**Work item:**
Please read the records below and return each line holding the string "median".

**Source data:**
|---|

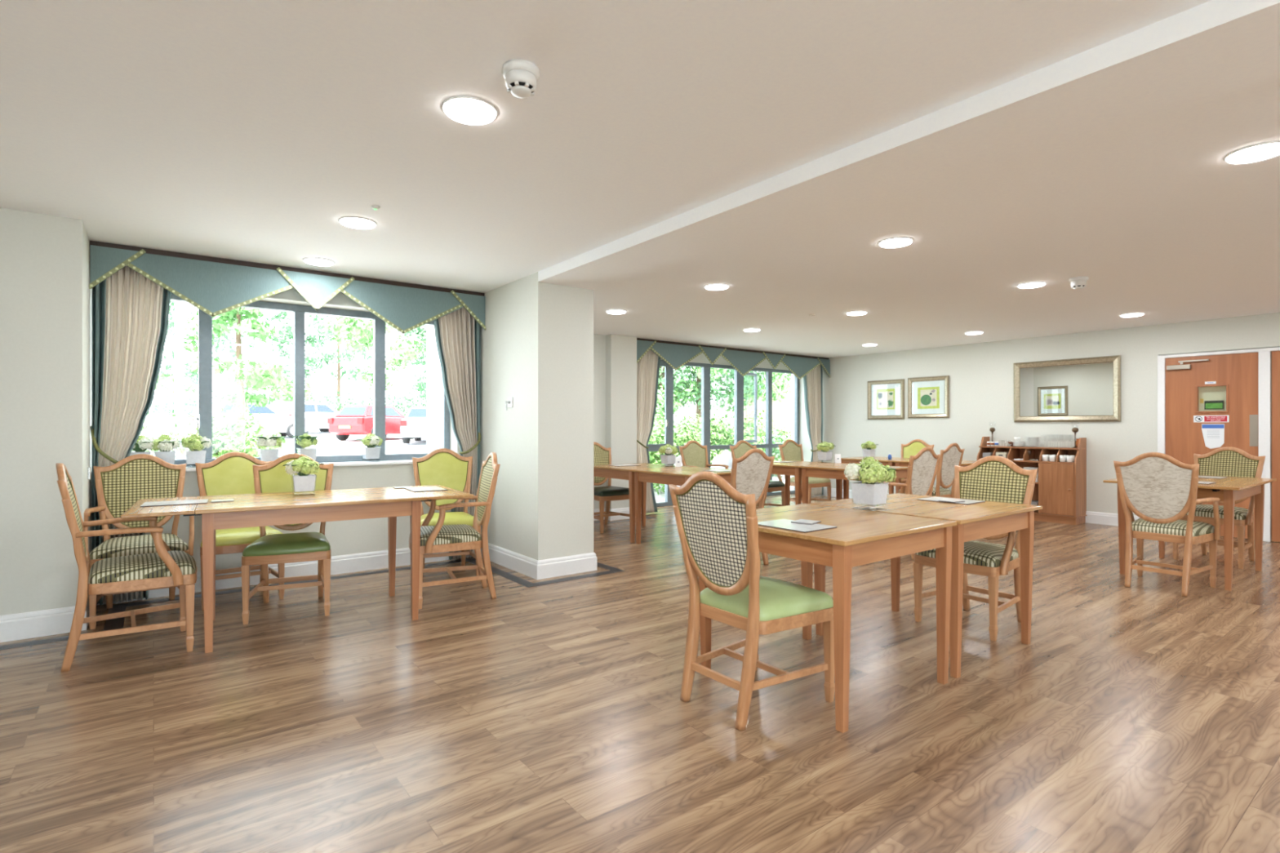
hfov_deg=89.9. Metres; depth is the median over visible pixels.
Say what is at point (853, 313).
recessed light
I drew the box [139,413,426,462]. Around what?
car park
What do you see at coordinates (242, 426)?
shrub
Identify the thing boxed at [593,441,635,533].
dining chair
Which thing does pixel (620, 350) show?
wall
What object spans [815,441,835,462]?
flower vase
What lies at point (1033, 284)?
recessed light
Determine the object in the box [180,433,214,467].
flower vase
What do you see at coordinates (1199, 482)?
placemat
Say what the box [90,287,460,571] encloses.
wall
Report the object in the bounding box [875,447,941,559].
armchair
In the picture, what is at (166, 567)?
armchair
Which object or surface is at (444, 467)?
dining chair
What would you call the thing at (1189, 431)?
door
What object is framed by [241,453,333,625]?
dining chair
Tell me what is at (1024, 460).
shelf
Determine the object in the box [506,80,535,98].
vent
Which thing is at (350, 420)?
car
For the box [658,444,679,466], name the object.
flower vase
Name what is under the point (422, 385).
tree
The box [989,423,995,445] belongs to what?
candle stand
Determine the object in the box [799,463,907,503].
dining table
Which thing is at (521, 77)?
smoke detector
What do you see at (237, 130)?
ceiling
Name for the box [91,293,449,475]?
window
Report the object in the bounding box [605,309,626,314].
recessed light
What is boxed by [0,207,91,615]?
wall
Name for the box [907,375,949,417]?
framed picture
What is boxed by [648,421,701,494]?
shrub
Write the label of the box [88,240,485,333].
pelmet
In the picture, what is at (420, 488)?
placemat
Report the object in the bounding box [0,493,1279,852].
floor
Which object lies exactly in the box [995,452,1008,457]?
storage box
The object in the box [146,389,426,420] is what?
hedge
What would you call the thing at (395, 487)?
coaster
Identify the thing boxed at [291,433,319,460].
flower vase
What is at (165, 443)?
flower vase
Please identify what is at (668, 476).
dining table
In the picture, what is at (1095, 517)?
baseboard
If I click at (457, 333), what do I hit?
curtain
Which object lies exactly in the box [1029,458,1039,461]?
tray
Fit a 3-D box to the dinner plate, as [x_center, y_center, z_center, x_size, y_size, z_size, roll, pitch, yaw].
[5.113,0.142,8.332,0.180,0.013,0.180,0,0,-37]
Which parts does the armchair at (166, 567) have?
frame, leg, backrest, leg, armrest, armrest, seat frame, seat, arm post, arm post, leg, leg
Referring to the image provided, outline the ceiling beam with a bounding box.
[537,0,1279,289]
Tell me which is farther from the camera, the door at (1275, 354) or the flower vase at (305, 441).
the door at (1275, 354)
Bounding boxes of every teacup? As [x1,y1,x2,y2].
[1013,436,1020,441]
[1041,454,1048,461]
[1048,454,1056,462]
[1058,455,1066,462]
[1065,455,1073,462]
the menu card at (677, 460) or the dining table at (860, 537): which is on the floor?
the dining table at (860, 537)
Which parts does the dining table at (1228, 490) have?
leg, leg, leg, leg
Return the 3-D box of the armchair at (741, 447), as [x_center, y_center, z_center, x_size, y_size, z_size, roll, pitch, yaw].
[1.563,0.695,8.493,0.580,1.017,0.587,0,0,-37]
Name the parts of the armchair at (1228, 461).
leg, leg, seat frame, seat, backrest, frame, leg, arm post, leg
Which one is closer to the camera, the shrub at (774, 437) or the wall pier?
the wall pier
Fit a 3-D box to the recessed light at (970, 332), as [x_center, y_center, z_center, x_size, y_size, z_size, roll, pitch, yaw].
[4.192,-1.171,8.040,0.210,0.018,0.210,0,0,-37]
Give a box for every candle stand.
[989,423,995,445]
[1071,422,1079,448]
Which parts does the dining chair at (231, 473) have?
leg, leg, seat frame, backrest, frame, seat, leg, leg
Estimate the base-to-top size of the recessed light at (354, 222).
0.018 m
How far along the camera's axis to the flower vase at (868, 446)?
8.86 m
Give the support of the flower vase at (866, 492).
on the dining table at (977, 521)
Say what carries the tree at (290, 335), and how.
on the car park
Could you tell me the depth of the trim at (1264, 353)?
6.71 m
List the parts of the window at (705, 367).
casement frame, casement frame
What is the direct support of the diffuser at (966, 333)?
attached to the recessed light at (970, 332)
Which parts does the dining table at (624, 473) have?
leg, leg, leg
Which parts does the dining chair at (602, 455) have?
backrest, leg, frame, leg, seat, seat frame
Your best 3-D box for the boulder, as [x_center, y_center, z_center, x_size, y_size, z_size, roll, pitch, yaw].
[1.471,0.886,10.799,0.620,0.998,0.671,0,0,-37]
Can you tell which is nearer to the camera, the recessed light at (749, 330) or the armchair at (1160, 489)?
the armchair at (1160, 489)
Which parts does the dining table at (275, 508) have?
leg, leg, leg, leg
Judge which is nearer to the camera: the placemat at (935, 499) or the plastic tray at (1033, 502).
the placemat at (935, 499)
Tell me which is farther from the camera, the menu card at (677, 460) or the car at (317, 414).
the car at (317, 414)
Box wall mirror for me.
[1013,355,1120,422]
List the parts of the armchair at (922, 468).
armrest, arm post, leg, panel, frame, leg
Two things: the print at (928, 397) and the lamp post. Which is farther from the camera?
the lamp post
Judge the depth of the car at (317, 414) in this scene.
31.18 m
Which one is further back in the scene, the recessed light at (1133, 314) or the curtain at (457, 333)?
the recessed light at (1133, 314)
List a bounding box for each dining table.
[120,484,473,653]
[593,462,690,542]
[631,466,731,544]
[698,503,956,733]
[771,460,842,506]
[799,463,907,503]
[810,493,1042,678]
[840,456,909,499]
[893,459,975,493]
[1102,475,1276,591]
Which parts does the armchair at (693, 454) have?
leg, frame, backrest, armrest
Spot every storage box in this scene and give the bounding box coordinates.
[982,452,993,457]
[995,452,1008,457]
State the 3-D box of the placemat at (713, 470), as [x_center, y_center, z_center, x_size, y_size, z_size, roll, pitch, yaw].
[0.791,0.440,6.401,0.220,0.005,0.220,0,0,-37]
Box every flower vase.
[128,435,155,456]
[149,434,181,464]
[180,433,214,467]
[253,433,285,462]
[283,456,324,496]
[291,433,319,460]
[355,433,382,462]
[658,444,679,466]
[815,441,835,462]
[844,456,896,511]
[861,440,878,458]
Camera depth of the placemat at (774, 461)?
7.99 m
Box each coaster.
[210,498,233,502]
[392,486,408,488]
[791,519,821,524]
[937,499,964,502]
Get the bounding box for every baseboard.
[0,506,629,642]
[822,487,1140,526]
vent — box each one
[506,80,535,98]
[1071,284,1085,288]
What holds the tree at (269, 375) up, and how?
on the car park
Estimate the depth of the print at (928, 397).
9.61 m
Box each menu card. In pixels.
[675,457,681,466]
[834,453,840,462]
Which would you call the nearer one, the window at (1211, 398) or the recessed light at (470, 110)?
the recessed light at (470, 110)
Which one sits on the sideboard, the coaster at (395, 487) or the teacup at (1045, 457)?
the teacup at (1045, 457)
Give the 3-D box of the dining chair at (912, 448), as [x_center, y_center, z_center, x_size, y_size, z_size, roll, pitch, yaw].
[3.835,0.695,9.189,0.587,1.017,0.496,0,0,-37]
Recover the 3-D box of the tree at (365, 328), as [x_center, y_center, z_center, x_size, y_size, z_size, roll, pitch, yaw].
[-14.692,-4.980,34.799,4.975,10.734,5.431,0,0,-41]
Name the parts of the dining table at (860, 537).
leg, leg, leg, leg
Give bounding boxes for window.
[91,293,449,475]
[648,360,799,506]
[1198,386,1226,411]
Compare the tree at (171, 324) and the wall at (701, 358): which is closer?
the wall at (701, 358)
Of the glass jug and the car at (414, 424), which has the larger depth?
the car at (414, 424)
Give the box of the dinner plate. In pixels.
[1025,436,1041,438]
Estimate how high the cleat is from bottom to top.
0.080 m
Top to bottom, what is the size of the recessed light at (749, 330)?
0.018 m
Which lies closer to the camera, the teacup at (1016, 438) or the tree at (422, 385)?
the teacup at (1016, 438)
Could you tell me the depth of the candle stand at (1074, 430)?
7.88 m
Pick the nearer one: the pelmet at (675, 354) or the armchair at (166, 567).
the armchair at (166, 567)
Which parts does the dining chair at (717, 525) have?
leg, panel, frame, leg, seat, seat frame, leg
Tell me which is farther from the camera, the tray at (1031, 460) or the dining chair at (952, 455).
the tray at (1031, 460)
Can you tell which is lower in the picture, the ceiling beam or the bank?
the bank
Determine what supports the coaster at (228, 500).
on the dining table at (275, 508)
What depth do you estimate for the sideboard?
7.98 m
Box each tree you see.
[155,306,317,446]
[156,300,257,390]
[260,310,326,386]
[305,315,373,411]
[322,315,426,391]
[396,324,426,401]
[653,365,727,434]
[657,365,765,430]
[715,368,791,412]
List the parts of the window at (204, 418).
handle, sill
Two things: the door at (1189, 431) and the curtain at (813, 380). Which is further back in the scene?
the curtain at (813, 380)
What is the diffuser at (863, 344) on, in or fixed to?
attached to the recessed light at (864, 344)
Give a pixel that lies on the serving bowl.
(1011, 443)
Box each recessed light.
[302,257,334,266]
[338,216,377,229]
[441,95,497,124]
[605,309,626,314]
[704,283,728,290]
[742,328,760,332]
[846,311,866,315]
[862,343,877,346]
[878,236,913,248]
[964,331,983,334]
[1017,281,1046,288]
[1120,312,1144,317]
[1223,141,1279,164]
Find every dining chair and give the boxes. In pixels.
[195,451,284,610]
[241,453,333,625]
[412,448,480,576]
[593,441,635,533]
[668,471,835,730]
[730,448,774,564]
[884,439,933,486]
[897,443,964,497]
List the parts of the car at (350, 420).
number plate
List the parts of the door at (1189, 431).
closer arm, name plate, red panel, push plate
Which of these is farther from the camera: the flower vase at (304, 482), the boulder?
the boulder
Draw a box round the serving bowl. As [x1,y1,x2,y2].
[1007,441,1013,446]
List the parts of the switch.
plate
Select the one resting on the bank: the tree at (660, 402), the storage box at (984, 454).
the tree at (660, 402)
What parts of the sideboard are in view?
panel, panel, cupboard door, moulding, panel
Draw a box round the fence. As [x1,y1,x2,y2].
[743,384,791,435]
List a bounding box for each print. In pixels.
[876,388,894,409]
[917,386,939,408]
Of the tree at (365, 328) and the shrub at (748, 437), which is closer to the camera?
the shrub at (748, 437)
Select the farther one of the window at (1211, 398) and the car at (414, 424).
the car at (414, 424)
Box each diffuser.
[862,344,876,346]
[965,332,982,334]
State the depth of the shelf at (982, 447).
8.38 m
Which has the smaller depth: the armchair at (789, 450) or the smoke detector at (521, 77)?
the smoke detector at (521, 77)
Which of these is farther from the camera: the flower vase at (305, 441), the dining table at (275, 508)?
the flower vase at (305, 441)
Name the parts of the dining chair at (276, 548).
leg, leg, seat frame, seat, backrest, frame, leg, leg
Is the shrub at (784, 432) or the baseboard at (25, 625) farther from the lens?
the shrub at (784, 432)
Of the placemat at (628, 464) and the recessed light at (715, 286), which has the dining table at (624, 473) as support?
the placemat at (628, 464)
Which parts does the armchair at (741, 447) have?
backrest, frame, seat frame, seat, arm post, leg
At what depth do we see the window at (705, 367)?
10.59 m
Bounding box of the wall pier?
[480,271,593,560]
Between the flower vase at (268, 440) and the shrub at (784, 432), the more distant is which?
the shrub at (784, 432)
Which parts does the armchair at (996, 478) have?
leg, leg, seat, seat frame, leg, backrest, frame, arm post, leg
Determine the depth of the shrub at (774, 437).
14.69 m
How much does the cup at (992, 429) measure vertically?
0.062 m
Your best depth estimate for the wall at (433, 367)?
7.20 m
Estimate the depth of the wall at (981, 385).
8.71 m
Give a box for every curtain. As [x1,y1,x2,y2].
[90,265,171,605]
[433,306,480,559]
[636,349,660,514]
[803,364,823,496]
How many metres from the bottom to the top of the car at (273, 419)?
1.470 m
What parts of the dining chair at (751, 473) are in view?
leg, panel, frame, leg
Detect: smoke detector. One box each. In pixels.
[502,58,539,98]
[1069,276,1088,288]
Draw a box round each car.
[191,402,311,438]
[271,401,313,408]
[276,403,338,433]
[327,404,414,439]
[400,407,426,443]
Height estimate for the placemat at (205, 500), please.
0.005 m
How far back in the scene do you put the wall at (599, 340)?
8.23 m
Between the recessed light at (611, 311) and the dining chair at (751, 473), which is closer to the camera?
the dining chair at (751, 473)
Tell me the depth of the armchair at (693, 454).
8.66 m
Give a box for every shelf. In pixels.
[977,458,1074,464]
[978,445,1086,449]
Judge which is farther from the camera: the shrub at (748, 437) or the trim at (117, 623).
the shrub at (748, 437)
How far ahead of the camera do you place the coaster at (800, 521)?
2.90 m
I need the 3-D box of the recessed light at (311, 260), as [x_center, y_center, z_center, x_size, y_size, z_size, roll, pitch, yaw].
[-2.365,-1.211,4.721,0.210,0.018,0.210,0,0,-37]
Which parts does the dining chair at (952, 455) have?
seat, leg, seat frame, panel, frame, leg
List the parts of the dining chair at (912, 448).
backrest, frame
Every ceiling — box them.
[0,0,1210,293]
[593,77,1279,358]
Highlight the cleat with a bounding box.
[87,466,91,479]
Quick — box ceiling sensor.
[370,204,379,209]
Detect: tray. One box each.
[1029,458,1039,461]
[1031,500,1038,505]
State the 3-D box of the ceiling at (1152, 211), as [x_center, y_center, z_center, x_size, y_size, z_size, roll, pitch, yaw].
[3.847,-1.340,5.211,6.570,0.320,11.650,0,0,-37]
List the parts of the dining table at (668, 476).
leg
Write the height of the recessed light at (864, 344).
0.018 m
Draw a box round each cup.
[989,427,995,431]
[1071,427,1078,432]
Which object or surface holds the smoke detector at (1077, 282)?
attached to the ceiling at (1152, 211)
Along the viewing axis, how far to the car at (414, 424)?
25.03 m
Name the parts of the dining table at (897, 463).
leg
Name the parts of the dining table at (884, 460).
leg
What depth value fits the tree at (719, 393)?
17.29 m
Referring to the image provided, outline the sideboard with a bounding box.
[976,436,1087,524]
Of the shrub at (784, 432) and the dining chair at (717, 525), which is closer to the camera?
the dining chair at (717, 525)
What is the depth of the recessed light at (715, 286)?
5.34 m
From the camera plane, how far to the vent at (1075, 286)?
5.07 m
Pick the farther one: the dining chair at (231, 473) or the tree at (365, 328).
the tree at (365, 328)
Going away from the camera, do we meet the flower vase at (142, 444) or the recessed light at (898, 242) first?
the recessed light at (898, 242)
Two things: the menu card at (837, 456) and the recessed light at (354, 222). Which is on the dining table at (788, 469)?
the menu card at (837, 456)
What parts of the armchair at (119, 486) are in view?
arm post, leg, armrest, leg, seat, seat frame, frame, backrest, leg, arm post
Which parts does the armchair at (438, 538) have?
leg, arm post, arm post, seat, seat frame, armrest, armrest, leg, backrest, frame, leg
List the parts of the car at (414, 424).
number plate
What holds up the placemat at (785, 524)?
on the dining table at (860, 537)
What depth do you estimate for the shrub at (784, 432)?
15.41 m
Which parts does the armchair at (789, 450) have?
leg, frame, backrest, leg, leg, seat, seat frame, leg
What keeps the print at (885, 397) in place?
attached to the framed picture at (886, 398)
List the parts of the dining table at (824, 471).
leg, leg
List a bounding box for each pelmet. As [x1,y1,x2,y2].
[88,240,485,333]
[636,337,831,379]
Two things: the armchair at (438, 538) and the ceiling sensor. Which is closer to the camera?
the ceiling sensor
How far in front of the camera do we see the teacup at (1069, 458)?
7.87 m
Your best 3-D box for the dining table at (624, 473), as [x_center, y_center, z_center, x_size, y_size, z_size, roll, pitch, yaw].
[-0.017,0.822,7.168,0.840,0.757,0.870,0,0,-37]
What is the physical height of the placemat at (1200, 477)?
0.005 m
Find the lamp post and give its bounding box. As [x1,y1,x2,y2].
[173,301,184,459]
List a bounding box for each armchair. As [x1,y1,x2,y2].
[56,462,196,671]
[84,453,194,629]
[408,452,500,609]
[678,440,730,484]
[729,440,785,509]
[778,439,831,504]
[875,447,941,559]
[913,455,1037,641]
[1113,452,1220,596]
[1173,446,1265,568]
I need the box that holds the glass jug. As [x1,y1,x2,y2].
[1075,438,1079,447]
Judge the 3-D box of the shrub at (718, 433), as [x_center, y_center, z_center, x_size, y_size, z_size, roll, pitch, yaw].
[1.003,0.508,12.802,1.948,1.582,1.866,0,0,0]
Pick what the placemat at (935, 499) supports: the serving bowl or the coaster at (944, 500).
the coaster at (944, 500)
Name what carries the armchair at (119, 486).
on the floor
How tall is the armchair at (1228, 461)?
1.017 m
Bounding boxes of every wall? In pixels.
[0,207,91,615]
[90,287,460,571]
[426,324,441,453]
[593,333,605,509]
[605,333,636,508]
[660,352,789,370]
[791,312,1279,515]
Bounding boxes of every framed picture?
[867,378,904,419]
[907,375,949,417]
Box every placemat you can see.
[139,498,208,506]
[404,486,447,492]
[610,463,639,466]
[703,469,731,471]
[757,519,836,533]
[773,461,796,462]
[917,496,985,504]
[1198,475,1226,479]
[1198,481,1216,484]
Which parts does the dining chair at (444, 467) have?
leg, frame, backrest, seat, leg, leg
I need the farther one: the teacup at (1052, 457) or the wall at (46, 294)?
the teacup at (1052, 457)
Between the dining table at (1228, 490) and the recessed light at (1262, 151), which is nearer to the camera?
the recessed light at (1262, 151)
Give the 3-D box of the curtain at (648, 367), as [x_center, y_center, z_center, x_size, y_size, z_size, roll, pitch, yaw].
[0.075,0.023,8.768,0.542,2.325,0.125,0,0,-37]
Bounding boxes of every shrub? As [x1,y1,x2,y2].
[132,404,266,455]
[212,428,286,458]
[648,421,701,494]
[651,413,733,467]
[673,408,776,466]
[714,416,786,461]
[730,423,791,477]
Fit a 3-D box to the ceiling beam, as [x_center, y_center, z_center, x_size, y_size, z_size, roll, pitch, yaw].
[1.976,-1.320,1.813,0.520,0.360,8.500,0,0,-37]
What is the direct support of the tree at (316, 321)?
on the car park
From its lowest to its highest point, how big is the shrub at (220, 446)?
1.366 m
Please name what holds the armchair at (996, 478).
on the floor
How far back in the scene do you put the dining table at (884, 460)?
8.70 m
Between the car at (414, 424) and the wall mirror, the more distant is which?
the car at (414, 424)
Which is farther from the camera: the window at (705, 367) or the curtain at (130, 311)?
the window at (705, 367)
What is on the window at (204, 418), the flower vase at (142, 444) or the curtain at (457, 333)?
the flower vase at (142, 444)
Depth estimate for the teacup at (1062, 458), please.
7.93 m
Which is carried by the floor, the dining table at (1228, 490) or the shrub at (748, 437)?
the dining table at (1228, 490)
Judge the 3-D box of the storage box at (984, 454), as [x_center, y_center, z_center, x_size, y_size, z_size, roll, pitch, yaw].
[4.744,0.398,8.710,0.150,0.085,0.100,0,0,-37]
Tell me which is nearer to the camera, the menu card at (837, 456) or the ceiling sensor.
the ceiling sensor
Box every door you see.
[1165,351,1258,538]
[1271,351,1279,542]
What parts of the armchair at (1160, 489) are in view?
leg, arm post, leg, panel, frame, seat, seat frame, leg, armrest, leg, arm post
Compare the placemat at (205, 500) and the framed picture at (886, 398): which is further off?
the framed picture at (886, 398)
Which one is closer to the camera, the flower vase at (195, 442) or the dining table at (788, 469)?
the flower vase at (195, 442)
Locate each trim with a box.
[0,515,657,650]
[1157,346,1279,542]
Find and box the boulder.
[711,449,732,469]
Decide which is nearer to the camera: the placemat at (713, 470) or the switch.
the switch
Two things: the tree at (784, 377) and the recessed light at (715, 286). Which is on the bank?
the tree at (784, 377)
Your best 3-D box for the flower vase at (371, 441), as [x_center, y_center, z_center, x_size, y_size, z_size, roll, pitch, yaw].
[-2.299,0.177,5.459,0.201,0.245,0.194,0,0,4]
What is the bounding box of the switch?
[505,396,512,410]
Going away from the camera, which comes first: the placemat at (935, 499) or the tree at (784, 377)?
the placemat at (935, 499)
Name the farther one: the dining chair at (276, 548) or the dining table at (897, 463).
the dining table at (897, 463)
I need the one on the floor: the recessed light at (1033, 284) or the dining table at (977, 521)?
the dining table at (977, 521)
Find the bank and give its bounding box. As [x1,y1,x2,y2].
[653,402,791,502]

|---|

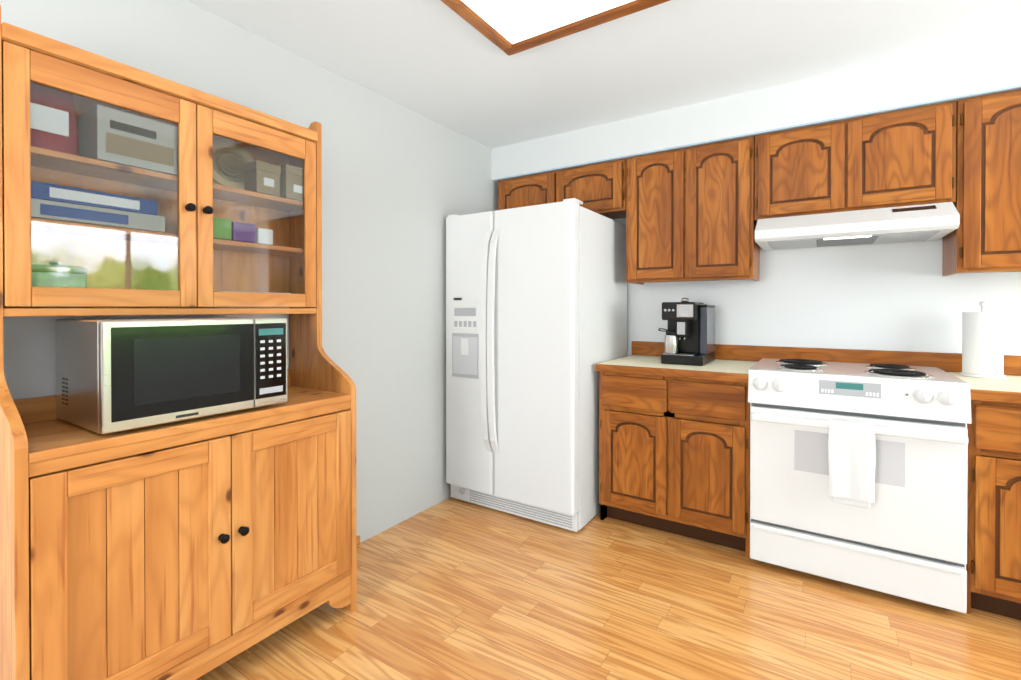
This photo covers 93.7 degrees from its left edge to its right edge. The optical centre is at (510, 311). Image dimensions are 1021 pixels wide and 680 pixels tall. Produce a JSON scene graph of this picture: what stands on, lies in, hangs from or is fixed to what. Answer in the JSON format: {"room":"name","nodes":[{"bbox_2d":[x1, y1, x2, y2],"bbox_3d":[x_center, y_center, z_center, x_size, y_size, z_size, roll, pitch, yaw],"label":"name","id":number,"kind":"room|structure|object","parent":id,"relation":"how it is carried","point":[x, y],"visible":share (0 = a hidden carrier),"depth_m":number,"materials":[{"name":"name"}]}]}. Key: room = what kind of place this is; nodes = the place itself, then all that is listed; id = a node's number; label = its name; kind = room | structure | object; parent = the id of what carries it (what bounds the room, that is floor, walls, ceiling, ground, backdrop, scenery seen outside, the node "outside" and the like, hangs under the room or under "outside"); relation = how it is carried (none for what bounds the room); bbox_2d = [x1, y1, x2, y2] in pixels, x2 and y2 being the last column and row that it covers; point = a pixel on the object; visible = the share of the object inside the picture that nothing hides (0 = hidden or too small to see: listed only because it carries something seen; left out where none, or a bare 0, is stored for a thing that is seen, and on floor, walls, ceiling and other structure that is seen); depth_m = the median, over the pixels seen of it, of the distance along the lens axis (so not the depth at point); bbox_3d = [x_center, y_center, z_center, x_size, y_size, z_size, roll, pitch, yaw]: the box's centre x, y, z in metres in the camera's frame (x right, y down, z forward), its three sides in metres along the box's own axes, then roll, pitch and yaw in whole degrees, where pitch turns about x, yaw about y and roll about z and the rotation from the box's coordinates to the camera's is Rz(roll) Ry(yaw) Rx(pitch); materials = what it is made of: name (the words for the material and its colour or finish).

|---|

**Answer for this exercise:**
hfov_deg=89.9. Metres; depth is the median over visible pixels.
This photo covers 93.7 degrees from its left edge to its right edge. The optical centre is at (510, 311). Image dimensions are 1021 pixels wide and 680 pixels tall. Produce a JSON scene graph of this picture: what stands on, lies in, hangs from or is fixed to what. Answer in the JSON format: {"room":"name","nodes":[{"bbox_2d":[x1, y1, x2, y2],"bbox_3d":[x_center, y_center, z_center, x_size, y_size, z_size, roll, pitch, yaw],"label":"name","id":number,"kind":"room|structure|object","parent":id,"relation":"how it is carried","point":[x, y],"visible":share (0 = a hidden carrier),"depth_m":number,"materials":[{"name":"name"}]}]}. Key: room = what kind of place this is; nodes = the place itself, then all that is listed; id = a node's number; label = its name; kind = room | structure | object; parent = the id of what carries it (what bounds the room, that is floor, walls, ceiling, ground, backdrop, scenery seen outside, the node "outside" and the like, hangs under the room or under "outside"); relation = how it is carried (none for what bounds the room); bbox_2d = [x1, y1, x2, y2] in pixels, x2 and y2 being the last column and row that it covers; point = a pixel on the object; visible = the share of the object inside the picture that nothing hides (0 = hidden or too small to see: listed only because it carries something seen; left out where none, or a bare 0, is stored for a thing that is seen, and on floor, walls, ceiling and other structure that is seen); depth_m = the median, over the pixels seen of it, of the distance along the lens axis (so not the depth at point); bbox_3d = [x_center, y_center, z_center, x_size, y_size, z_size, roll, pitch, yaw]: the box's centre x, y, z in metres in the camera's frame (x right, y down, z forward), its three sides in metres along the box's own axes, then roll, pitch and yaw in whole degrees, where pitch turns about x, yaw about y and roll about z and the rotation from the box's coordinates to the camera's is Rz(roll) Ry(yaw) Rx(pitch); materials = what it is made of: name (the words for the material and its colour or finish).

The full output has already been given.